■ **Work required**
Beginning with the line that holds "3. Maintenance and Support" in the data below, give again every line through the one that holds "maintenance and support as part of the rental", exactly as written.

■ **Records provided**
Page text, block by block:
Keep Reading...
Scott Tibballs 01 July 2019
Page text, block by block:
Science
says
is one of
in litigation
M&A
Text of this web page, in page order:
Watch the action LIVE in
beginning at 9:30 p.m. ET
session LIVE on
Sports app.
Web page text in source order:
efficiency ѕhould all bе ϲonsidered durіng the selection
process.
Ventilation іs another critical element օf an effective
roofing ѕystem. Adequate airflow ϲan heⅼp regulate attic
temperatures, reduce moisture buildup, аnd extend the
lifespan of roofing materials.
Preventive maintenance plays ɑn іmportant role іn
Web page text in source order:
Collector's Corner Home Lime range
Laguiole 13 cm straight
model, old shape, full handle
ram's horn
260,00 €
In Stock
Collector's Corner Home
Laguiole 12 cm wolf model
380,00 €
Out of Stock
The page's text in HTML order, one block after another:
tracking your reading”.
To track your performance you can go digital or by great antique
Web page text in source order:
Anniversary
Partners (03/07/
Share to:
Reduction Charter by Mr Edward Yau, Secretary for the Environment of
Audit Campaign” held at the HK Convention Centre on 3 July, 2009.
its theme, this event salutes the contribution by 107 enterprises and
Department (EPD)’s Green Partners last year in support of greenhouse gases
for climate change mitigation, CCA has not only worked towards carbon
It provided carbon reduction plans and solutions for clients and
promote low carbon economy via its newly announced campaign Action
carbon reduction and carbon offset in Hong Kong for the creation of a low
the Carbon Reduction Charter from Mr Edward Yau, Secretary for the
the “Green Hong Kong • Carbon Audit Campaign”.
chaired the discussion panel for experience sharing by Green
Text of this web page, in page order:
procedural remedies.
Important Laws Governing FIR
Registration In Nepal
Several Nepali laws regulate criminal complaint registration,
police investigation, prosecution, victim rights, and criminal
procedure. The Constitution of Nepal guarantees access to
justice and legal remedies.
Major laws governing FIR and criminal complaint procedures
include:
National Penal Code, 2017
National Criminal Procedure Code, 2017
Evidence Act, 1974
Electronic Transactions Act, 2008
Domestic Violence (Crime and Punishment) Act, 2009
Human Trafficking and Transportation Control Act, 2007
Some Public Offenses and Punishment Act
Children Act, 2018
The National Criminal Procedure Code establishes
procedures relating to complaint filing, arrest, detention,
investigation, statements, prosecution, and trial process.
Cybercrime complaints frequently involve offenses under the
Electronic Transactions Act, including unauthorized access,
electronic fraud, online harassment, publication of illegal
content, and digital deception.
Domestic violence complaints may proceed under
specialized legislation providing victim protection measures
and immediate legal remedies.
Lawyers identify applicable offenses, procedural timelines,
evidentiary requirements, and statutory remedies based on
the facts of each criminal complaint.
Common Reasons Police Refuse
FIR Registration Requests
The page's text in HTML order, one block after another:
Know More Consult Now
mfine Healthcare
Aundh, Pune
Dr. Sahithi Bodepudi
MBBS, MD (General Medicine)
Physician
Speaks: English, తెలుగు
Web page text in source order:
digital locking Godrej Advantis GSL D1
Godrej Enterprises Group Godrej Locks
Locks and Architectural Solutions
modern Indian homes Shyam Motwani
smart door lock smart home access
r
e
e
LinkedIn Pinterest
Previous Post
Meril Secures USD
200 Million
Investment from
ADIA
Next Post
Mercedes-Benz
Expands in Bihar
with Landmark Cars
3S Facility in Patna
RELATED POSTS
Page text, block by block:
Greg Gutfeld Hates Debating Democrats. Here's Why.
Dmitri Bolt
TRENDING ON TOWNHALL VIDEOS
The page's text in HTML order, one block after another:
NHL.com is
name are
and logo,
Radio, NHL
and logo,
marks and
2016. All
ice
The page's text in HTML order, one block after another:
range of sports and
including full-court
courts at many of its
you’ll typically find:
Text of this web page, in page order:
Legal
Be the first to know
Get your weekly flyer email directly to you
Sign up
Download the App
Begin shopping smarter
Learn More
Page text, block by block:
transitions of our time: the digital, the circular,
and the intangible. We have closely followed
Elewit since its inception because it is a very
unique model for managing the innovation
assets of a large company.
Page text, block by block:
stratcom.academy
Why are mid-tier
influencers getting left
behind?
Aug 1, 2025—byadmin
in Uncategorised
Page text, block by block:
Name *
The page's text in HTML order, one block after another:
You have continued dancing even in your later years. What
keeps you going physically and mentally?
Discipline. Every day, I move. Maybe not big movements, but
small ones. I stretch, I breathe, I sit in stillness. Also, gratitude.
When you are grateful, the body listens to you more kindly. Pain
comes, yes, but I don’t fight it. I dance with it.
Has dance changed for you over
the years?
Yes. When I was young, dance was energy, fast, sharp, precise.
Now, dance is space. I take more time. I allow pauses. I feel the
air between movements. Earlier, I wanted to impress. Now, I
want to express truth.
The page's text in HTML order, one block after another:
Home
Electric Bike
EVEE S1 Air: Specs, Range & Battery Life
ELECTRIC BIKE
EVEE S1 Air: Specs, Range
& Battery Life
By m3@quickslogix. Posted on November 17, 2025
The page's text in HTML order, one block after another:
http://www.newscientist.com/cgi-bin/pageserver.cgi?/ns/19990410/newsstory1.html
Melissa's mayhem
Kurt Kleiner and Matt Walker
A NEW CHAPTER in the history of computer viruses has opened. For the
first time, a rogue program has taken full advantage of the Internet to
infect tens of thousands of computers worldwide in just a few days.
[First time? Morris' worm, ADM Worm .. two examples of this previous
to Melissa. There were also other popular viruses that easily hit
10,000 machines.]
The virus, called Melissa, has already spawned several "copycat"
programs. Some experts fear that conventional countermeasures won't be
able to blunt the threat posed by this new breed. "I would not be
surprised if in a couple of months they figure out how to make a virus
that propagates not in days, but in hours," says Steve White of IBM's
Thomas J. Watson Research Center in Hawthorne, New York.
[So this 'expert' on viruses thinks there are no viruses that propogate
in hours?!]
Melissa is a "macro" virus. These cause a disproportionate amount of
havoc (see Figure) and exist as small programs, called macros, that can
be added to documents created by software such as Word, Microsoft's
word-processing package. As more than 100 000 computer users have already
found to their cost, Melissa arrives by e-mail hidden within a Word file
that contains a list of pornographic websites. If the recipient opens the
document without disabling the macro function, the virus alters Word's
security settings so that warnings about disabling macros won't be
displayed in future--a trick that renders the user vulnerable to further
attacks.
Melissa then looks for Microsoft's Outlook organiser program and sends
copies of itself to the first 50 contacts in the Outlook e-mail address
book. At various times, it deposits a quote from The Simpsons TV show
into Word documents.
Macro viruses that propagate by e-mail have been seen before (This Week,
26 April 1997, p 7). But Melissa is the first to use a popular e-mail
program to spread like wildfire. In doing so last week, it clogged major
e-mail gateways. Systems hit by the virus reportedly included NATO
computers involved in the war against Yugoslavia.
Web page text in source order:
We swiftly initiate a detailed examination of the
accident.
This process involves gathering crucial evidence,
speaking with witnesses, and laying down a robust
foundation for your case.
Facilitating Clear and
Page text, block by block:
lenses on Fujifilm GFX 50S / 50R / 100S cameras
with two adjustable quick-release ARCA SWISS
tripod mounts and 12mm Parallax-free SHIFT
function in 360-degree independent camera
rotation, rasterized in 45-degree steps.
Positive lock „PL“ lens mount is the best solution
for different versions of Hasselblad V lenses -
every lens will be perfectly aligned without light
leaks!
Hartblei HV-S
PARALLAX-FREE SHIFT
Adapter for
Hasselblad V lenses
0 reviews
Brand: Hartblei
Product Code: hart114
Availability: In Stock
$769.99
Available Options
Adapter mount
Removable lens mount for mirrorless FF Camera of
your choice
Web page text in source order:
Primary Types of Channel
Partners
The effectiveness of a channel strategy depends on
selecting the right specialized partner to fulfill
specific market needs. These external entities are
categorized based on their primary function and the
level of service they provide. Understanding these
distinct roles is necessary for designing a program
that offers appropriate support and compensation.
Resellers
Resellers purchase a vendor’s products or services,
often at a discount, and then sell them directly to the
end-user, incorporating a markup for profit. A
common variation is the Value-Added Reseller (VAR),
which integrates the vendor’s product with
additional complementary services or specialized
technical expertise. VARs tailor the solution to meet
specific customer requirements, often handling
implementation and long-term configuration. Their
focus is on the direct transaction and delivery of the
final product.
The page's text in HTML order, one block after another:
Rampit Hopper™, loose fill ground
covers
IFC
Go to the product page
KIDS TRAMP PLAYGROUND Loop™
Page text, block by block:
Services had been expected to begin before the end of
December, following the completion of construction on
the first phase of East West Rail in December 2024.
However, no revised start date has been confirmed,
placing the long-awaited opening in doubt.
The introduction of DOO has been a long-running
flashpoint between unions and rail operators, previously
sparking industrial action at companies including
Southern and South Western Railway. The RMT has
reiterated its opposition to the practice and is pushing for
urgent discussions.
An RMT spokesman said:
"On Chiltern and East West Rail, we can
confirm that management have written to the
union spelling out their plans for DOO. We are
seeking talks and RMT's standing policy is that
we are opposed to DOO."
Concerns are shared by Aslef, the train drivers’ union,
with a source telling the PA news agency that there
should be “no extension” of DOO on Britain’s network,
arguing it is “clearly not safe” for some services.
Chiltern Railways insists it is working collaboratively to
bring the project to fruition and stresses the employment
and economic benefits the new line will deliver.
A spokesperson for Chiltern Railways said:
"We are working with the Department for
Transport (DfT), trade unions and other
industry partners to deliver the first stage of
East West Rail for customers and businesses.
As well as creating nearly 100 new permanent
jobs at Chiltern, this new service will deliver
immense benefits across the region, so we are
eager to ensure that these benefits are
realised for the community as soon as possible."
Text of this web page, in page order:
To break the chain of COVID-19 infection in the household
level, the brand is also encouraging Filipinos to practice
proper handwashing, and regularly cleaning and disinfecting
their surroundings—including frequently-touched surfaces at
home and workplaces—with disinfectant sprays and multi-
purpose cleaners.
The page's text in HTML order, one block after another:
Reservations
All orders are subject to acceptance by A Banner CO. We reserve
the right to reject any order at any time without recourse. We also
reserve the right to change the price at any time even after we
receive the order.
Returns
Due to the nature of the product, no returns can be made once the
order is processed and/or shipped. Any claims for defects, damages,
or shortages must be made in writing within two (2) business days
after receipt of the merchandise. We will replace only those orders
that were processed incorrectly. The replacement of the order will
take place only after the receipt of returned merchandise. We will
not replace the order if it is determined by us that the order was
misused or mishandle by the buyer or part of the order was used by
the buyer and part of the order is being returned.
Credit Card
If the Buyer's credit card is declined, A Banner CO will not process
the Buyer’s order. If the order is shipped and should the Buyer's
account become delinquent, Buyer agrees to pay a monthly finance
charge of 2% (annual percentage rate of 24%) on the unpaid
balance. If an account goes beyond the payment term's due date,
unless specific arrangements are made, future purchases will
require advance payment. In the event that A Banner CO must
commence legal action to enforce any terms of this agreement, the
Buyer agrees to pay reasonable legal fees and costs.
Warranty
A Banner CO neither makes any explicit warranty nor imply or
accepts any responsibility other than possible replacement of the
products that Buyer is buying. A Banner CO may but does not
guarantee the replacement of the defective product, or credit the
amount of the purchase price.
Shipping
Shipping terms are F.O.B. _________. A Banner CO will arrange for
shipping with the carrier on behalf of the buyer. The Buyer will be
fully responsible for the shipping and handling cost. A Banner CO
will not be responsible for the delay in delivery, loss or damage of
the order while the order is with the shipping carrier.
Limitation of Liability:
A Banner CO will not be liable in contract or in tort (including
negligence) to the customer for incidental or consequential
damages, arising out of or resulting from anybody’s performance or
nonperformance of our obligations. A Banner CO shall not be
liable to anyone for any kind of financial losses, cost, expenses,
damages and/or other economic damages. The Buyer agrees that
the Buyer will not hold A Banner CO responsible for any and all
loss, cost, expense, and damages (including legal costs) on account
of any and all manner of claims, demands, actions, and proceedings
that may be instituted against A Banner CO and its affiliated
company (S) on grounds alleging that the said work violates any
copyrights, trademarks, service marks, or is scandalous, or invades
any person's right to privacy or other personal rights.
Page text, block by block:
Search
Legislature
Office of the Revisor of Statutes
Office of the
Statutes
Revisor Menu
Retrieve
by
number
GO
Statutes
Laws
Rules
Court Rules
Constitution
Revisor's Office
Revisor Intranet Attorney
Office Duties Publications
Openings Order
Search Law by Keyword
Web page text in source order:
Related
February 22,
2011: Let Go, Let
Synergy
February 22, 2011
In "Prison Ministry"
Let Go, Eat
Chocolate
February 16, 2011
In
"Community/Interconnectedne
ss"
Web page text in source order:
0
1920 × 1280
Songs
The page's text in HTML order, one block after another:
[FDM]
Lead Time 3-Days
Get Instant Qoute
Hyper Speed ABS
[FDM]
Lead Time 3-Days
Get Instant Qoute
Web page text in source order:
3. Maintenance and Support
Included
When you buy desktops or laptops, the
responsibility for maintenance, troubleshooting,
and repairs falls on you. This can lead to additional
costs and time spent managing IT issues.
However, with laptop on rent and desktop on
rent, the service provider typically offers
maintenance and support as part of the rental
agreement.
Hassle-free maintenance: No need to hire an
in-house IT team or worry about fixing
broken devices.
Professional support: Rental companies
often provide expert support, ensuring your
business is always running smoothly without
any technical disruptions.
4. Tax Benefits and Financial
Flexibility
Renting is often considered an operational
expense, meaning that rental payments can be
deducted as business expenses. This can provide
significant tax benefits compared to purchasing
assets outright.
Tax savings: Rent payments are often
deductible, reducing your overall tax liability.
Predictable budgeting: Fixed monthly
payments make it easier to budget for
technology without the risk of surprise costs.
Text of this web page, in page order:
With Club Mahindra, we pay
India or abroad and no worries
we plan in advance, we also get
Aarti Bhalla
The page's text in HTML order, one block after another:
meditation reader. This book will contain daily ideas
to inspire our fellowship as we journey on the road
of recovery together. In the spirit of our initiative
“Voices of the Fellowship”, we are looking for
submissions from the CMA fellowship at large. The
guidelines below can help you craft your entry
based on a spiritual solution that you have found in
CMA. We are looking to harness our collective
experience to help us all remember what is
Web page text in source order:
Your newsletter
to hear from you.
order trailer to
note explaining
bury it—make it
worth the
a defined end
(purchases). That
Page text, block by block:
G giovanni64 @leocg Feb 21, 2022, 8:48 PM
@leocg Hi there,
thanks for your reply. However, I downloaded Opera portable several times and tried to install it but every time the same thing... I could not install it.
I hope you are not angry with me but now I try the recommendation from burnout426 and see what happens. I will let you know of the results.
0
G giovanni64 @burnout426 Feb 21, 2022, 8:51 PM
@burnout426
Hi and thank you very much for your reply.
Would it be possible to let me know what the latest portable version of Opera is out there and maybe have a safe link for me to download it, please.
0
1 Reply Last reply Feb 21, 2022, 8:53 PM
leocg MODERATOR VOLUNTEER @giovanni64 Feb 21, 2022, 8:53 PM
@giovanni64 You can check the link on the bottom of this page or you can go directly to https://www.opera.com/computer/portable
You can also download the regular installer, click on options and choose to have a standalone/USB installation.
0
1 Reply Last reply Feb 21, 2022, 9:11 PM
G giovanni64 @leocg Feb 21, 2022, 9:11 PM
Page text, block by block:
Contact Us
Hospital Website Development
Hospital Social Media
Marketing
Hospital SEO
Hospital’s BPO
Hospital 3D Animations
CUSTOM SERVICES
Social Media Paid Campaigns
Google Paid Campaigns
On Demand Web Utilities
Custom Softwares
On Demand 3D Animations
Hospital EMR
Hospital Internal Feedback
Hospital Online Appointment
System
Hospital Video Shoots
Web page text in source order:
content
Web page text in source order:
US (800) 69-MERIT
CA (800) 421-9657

■ **Written solution**
3. Maintenance and Support
Included
When you buy desktops or laptops, the
responsibility for maintenance, troubleshooting,
and repairs falls on you. This can lead to additional
costs and time spent managing IT issues.
However, with laptop on rent and desktop on
rent, the service provider typically offers
maintenance and support as part of the rental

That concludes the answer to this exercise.